Toshio Kuratomi wrote:
> Florian Festi wrote:
>>> But building things as arch specific subpackages when they could be
>>> noarch is a feature that costs us what exactly?  A bit of space?
>> I think you underestimate the amount of noarch data in the distribution.
>> From approximately 40 GB of content (in files) about 29 GB are not arch
>> dependent while there are only 10.7GB of binaries and libraries. Even if
>> you assume that the noarch content is compressed twice as good as the
>> binaries the larger part of the distribution is still packaged noarch
>> content. Right now about half of the noarch content already is in
>> regular noarch packages.
>>
>> So even if we only save about 10GB of mirror space for one release for
>> now it sums up over time for updates and new releases. I even expect
>> that the percentage of noarch content is increasing in the future and
>> every new supported architecture will automatically gain from the work
>> done (if there going to be any).
>>
> 
> Ah... but I'm not talking about turning noarch subpackages off.

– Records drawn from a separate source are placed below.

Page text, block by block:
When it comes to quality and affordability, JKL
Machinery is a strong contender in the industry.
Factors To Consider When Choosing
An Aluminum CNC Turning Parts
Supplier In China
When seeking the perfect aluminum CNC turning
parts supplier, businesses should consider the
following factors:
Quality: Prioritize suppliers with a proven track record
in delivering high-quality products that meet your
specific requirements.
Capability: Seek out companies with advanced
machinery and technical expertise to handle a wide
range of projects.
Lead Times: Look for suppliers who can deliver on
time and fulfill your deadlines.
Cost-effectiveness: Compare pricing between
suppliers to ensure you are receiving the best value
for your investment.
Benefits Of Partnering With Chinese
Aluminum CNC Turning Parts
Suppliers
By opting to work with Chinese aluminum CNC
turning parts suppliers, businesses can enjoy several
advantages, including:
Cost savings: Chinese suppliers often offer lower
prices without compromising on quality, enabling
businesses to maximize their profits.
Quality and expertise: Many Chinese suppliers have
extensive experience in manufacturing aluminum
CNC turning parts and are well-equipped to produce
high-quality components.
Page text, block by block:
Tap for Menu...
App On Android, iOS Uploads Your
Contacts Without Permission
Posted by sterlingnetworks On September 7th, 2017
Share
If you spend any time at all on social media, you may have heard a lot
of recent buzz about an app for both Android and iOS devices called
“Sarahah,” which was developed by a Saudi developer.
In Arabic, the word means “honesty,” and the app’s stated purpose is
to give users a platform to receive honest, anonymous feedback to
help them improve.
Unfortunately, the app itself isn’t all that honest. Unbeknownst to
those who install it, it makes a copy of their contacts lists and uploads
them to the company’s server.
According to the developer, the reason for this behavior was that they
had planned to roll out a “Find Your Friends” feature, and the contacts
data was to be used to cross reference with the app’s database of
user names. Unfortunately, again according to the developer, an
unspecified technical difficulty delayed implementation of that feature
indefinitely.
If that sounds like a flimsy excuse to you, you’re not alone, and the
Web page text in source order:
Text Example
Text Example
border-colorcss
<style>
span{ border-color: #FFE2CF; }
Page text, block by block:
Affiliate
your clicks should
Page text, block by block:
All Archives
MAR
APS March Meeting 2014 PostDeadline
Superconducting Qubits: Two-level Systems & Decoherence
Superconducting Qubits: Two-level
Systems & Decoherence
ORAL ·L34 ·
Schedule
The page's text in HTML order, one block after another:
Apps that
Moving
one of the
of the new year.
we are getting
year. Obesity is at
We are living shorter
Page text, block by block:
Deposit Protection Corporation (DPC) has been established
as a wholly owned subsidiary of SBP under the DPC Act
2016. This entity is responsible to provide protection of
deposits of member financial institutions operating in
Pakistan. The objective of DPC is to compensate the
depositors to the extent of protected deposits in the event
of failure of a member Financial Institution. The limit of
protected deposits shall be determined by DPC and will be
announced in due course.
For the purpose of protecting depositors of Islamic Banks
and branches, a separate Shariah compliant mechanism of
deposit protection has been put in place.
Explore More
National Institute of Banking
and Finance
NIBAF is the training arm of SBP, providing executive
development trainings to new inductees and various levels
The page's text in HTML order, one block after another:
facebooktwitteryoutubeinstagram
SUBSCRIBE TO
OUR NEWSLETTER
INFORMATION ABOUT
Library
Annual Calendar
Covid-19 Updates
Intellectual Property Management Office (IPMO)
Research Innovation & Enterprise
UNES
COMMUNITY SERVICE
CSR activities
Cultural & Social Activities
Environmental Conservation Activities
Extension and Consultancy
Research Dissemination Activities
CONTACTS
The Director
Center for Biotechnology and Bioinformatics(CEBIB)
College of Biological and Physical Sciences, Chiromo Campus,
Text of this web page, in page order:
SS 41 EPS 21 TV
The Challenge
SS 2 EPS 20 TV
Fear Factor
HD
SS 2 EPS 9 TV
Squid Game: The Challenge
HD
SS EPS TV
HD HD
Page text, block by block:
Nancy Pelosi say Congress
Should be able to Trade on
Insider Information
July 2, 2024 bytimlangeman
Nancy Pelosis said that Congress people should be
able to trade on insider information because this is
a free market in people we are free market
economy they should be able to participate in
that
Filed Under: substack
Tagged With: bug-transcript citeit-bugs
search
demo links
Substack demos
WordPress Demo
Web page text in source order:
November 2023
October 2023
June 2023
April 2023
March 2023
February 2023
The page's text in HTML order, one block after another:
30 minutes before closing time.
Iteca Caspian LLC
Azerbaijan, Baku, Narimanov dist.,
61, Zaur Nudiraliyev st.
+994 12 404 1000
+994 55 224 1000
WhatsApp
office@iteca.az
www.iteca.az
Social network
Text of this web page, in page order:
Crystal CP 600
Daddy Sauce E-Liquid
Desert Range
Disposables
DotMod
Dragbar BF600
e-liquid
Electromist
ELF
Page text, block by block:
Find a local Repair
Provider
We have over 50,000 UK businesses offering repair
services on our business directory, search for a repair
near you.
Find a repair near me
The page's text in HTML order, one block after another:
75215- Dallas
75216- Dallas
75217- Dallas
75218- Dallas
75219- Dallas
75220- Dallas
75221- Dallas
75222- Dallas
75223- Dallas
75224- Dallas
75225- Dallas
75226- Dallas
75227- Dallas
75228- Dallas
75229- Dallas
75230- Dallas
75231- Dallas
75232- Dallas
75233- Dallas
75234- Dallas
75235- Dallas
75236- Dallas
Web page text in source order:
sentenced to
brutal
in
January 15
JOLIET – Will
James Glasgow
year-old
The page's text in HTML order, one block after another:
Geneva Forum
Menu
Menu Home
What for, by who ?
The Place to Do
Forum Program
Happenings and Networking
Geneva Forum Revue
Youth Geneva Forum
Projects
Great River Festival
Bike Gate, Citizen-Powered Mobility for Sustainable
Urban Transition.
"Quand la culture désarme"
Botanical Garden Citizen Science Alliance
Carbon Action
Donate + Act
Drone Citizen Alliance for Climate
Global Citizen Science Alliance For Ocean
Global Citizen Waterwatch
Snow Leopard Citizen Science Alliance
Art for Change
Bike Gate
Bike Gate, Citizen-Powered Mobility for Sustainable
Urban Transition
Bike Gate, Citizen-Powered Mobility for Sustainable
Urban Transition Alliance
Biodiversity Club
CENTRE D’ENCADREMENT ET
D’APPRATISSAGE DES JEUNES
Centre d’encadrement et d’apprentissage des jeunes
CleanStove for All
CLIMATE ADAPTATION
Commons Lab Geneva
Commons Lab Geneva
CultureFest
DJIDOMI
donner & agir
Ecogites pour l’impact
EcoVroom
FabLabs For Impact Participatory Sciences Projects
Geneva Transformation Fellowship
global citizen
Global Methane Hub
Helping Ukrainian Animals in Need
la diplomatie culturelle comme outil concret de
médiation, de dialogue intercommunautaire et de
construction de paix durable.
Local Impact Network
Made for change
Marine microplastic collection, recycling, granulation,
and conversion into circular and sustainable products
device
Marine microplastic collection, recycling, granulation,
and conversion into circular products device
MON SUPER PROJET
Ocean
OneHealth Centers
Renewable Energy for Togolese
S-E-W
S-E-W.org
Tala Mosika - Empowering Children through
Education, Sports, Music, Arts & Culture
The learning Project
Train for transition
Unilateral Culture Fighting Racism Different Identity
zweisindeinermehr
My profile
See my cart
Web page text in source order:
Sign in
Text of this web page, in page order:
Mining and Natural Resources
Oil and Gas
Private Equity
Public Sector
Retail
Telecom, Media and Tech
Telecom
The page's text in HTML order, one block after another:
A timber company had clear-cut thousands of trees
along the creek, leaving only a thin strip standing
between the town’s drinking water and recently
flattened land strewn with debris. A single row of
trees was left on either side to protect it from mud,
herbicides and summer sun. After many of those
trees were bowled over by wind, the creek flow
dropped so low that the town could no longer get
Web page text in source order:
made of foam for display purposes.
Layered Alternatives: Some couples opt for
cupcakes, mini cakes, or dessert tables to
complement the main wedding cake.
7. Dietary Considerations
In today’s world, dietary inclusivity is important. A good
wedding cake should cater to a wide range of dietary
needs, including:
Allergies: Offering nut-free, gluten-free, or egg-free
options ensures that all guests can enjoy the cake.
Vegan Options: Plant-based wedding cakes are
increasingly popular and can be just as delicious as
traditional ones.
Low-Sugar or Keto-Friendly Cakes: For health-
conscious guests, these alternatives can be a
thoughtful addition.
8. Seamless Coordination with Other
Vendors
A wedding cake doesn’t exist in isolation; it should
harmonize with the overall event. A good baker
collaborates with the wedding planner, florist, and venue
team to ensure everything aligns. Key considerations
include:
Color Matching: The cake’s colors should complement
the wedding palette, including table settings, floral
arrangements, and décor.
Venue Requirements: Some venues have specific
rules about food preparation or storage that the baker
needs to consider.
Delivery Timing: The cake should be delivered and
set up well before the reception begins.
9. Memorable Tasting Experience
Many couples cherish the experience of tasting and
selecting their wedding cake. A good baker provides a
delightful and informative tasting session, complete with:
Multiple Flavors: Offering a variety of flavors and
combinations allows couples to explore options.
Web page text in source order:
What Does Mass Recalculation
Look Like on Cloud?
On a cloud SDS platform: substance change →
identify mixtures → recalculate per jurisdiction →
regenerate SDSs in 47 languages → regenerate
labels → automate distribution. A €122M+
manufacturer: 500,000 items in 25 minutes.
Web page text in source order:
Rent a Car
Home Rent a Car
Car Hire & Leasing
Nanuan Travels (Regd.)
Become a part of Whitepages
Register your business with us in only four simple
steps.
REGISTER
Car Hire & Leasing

I'm
> talking about talking about increasing the level of checking that
> happens before a noarch subpackage is allowed.  So how much of the
> content that you list in 29GB saved is %doc?  How much is scripting
> languages that we could decide to select on via path and filename
> extension?  How much of those are headers that do not have timestamps or
> build hosts embedded into them?  We have the capability to noarh
> subpackage all of those if we turn on an rpmdiff that does md5sum
> checking but can exclude those properties.
> 
> I think we'll see substantial savings from allowing through things that
> meet a heuristic while still placing the burden of checking this onto an
> automated tool instead of a human.
> 
And so that you can run a test...

I took the rpmdiff that is currently in the koji repo and modified it to
 have a --lenient-hash option.  --lenient-hash currently compares a hash
of things that are:

* not %doc (won't matter for program execution)
* not *.pyc or *.pyo (Changes that are incompatible between a
sub-package noarch build should be caught by differences in the *.py file.)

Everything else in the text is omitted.